Sustained mumps transmission in a highly vaccinated population
Abstract number: O255
Wohoush M., Obeidi M., Hindiyeh M., Riccardo F., Sabatinelli G.
Objectives: To describe a parotitis outbreak in a highly vaccinated population of Palestine refugees in West Bank (WB).
Methods: The United Nations Relief and Works Agency (UNRWA) surveillance system targets various diseases including mumps. In December 2003, following an increase in the reported incidence of mumps among WB Palestinian refugees, an outbreak line listing was established, serum IgM and IgG test was adopted for confirmation and RT-PCR for differential diagnosis and parotitis virus isolation. The immunisation status of patients was assessed from immunisation cards. Univariate analysis was performed and attack rates calculated.

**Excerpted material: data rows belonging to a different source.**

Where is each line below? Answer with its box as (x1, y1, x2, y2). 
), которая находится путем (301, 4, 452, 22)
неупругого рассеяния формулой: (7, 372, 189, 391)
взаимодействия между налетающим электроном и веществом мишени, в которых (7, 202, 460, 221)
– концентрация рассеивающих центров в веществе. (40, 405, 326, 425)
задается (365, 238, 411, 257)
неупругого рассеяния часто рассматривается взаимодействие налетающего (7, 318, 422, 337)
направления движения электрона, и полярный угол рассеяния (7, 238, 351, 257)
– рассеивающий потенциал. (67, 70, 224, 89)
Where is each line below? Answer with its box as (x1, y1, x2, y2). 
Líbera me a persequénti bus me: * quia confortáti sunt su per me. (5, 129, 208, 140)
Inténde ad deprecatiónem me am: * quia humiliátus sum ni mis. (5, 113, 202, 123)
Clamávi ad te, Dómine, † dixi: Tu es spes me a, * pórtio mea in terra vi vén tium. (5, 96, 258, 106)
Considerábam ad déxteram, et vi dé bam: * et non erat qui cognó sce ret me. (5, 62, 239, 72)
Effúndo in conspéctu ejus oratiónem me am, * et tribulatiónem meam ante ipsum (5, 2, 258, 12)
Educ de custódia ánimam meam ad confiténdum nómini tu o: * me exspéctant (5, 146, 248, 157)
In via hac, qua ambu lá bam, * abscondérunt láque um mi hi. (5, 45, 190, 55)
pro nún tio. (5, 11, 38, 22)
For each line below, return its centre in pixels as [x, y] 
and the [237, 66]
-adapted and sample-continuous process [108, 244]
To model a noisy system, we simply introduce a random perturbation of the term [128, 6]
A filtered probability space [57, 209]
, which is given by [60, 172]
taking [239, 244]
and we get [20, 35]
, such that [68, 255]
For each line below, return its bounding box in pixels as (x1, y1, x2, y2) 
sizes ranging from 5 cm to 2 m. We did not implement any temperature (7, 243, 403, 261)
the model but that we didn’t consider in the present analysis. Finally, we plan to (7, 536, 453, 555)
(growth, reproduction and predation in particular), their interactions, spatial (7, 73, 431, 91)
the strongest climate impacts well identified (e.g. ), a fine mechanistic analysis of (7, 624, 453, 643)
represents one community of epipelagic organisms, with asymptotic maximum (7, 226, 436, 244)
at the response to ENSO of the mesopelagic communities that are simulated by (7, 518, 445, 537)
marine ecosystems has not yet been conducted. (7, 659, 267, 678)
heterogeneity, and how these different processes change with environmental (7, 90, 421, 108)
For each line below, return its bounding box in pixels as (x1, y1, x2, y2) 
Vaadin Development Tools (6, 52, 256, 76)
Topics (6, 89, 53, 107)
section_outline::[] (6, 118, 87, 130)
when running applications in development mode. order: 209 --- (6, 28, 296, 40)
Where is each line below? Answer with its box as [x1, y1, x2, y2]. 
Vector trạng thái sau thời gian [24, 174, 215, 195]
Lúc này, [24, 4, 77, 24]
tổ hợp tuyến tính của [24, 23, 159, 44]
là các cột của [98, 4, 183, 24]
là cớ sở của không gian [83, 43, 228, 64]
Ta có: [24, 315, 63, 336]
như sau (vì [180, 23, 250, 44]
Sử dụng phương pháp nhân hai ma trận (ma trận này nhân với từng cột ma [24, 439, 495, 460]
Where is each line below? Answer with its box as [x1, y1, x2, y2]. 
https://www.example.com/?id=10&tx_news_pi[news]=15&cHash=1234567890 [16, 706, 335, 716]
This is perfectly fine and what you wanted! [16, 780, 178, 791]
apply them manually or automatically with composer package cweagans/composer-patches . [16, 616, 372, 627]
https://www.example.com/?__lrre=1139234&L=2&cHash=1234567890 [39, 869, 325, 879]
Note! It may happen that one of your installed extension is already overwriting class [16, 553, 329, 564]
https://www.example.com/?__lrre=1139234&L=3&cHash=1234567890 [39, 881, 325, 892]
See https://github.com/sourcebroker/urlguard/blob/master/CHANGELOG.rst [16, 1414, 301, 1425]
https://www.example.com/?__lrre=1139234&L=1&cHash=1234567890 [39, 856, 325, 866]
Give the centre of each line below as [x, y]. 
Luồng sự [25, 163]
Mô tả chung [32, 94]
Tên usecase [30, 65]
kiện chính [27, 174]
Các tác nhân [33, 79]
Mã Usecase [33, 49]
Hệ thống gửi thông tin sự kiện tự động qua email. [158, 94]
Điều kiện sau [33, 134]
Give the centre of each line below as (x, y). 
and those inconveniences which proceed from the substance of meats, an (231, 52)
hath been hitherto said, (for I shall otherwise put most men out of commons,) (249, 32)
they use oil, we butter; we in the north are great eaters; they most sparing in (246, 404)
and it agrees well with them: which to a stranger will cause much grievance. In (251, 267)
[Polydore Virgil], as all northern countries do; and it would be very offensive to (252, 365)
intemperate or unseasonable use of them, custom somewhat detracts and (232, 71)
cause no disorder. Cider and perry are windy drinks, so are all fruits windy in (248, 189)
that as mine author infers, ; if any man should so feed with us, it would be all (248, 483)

Results: On average 3 cases meeting the WHO clinical case definition for mumps are reported each month from WB (670,613 refugees of whom 176,726 living in 19 refugee camps). When 5 mumps cases were reported from a single camp in northern WB in December 2003 the system was alerted. In 2004 and 2005, mumps cases increased by more than 4 folds the baseline. The epidemic started in north-eastern WB (Nablus) spread westwards and extended to central WB (Jerusalem). Only one case was reported in 2005 in southern WB (Hebron). A total of 3928 cases were detected (males 56%, mean age 11.7±7 years, 70.8% in the 615 years age group). Attack rates in the camps varied between 0.03% and 4.3% (overall 1.2%). Complications were reported in 1% of cases and all outcomes were favourable. UNRWA introduced MMR vaccination (single dose) in 1988. 67.5% of all patients and 80% of those born after 1988 had been immunised at least one month before the onset of symptoms. 6 year-olds in 2004 and 7 year-olds in 2005 were the mostly affected age groups suggesting a cohort effect for vaccinated in 1999 (Fig.) moreover almost 30% of all vaccinated patients had been immunised between 1999 and 2000. In order to control the outbreak an MMR vaccination campaign was conducted in May 2005 targeting 58,561 students from UNRWA schools and vocational training centres (coverage 96%). In 2006 and 2007 cases dropped below the outbreak threshold line but settled at higher than pre-outbreak levels.
Conclusions: High immunisation coverage did not prevent the parotitis outbreak although complications seemed to occur more rarely than expected. Although preliminary data suggests a cohort effect pointing to a problem occurred during a specific vaccination year, further investigations are planned to explain this event and avoid future epidemics.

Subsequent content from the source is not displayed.